Daniel 11 is a lengthy and difficult chapter to make sense of. By-in-large the chapter is understood as a prediction of succession of Persian kings, along with the on-going conflict between the Seleucid and Ptolemaic dynasties, which followed them. The text gives rather specific detail about events, including the rise of Alexander the Great and the eventual division of his kingdom among the four generals. It also spells out details about an attempted alliance, like the Peace treaty signed by Ptolemy II (285-246 b.c.) with the Seleucid ruler, Antiochus II Theos (261-246 b.c.), and then the eventual betrayal of that treaty with the murder of Ptolemy’s daughter (Bernice) (see v.6). The predictions are surprisingly specific and easily connected to actual historical events. Most interpreters agree on these specific associations to history, at least with regard to verses 1-35.

What significant to note here is that all the upheavals, intrigue, betrayal, and chaos are foreseen, predicted, and controlled by God. Gabriel reveals these things to Daniel prior to their happening as a means of encouraging the man of God that He need not fear the future. He reveals these things as a means of inspiring hope and confidence in the God who controls even the seeming chaos. He can be trusted, and we are not wrong to put our confidence in Him over and above the political powers-that-be.

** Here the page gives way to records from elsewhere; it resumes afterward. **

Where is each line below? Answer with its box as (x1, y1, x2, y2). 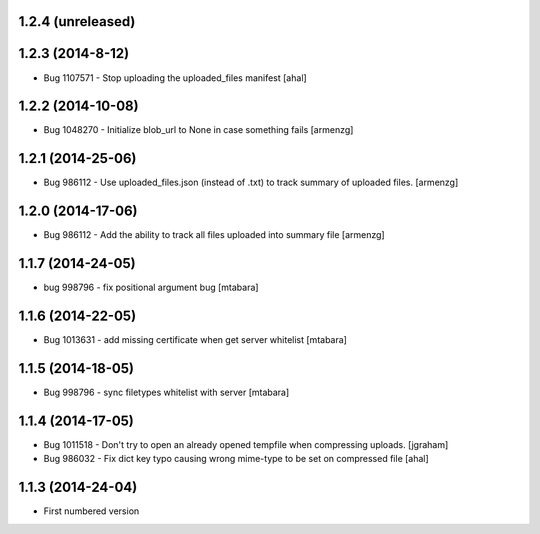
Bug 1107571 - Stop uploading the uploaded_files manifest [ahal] (43, 71, 307, 84)
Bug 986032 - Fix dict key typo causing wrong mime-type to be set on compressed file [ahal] (43, 453, 429, 465)
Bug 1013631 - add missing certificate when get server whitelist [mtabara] (43, 334, 347, 346)
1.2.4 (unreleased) (18, 13, 136, 30)
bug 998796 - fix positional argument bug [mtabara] (43, 281, 259, 294)
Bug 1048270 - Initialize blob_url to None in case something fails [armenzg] (43, 124, 354, 136)
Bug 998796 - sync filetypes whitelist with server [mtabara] (43, 386, 290, 398)
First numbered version (43, 505, 140, 517)
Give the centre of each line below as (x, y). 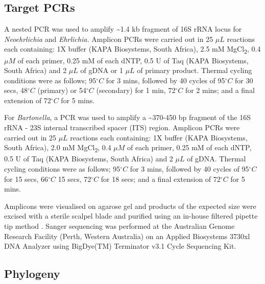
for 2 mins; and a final (220, 90)
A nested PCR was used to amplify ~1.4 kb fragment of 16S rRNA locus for (123, 29)
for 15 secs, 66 (26, 179)
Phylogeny (32, 274)
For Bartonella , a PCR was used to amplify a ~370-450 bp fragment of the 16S (127, 117)
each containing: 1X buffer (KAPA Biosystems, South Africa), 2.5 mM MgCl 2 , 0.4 (132, 50)
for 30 (244, 80)
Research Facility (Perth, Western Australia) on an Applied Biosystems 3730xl (127, 236)
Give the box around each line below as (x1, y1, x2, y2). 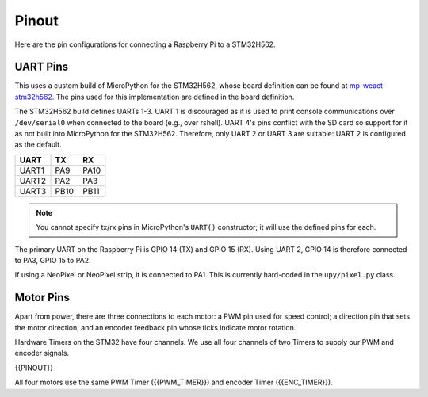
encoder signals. (14, 349, 70, 358)
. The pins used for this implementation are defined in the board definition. (52, 92, 295, 101)
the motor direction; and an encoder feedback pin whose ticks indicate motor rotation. (14, 323, 296, 332)
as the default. (14, 139, 63, 150)
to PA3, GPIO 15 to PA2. (14, 255, 91, 265)
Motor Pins (14, 291, 71, 304)
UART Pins (14, 60, 69, 74)
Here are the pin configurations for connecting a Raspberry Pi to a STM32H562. (14, 40, 276, 49)
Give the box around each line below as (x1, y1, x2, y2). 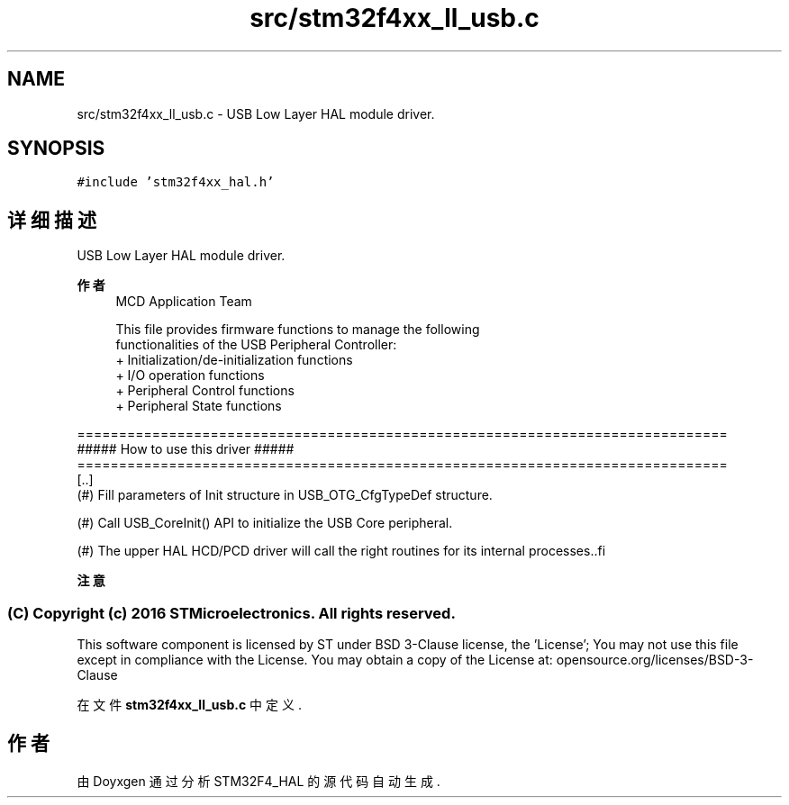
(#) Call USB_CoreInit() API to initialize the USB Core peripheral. (77, 515, 453, 531)
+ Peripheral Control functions (115, 383, 295, 399)
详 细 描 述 (7, 208, 96, 231)
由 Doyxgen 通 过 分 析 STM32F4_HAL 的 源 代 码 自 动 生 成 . (77, 773, 440, 789)
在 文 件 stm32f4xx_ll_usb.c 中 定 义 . (77, 697, 302, 713)
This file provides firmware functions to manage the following (115, 321, 480, 338)
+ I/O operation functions (115, 367, 265, 384)
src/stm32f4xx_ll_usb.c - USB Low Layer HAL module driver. (77, 105, 435, 122)
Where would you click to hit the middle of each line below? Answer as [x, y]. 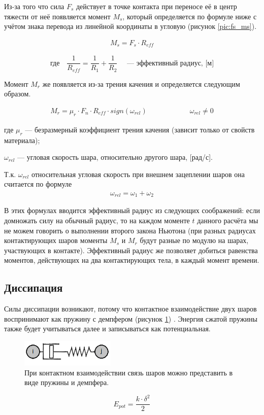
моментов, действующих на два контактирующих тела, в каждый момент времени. [132, 260]
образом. [18, 94]
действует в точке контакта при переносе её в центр [156, 6]
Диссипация [34, 287]
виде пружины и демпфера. [67, 382]
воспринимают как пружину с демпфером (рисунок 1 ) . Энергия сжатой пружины [131, 318]
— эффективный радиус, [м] [171, 63]
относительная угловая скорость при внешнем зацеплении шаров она [138, 174]
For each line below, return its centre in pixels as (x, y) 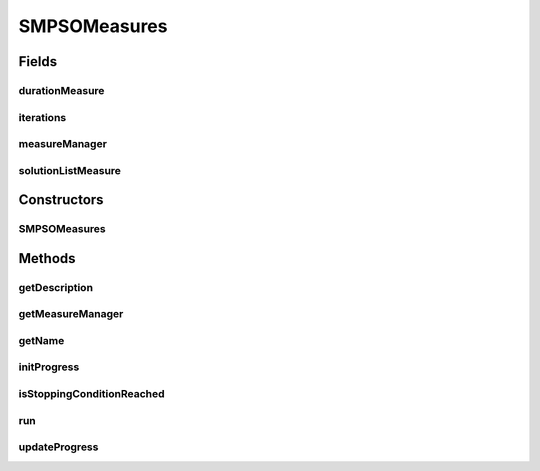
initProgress (49, 367)
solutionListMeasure (70, 170)
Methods (47, 258)
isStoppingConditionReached (91, 394)
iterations (42, 117)
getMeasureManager (71, 314)
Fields (38, 61)
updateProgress (58, 447)
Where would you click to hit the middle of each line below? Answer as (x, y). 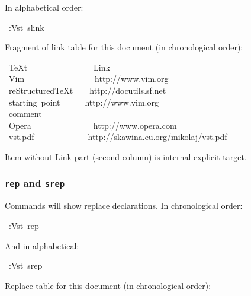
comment (25, 114)
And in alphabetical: (42, 245)
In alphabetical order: (44, 7)
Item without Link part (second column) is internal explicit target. (126, 156)
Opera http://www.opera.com (93, 125)
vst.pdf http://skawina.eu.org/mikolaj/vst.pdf (118, 137)
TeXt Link (59, 67)
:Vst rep (24, 225)
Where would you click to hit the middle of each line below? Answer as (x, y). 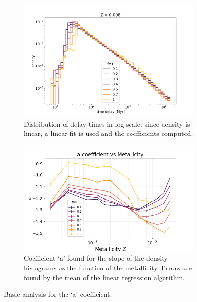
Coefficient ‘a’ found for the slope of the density (96, 258)
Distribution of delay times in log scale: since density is (107, 123)
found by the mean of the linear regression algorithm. (104, 277)
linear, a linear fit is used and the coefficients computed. (108, 133)
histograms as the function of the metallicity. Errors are (108, 268)
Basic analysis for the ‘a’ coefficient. (58, 294)
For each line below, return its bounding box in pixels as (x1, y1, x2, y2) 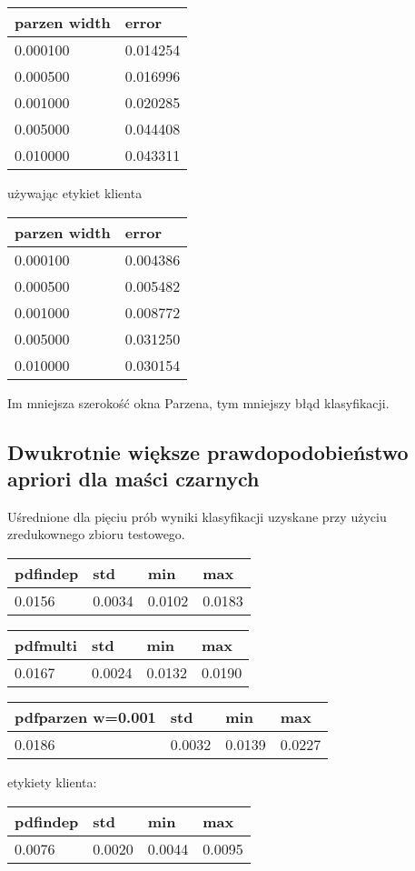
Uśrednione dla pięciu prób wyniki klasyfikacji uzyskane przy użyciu (7, 506, 387, 526)
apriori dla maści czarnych (7, 464, 260, 492)
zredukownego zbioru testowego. (7, 525, 185, 544)
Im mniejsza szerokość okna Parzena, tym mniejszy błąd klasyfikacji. (7, 393, 390, 412)
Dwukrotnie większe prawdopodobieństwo (7, 437, 409, 466)
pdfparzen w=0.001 (15, 706, 156, 727)
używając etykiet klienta (7, 184, 143, 202)
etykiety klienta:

There is a significant amount of debate with regard to verses 36-45. There are some who suggest that the text jumps forward now to discuss the End of Days and the Antichrist in particular. In my opinion there is nothing in the text that warrants this decision. In fact the text continues to refer to the Kings of the North and South just as it has previously done. It is harder to make historical connections in this portion of the text, but I see no reason textually to change my hermenuetic when reading it. So, I believe these verses address specifically Antiochus IV (Epiphanes, 175-163), the same person addressed in verses 21-35. Even if, however, readers are inclined to see this as a fully future forecasting pointing to the Antichrist the application is still the same. God controls and rulers over the chaos. He can be trusted.

Could there be a more fitting text to encourage your hearts on November 8th? As we seek to cast of our vote for the next future President of the United States of America we remember that whatever the outcome there is one who rules over it all. There is a God who can be trusted with our confidence, there is a God who reigns over the seeming chaos. Rulers come and go, empires rise and fall, regimes change, presidents are elected and yet God stands above them all working His supreme plan for the good of His people. He can be trusted, friends. More than your vote, more than your political system, more than your party, more than the next president, God can be trusted. He rules over all, and though chaos may seem to abound, one day soon He will speak into the seeming chaos and says, “Peace!”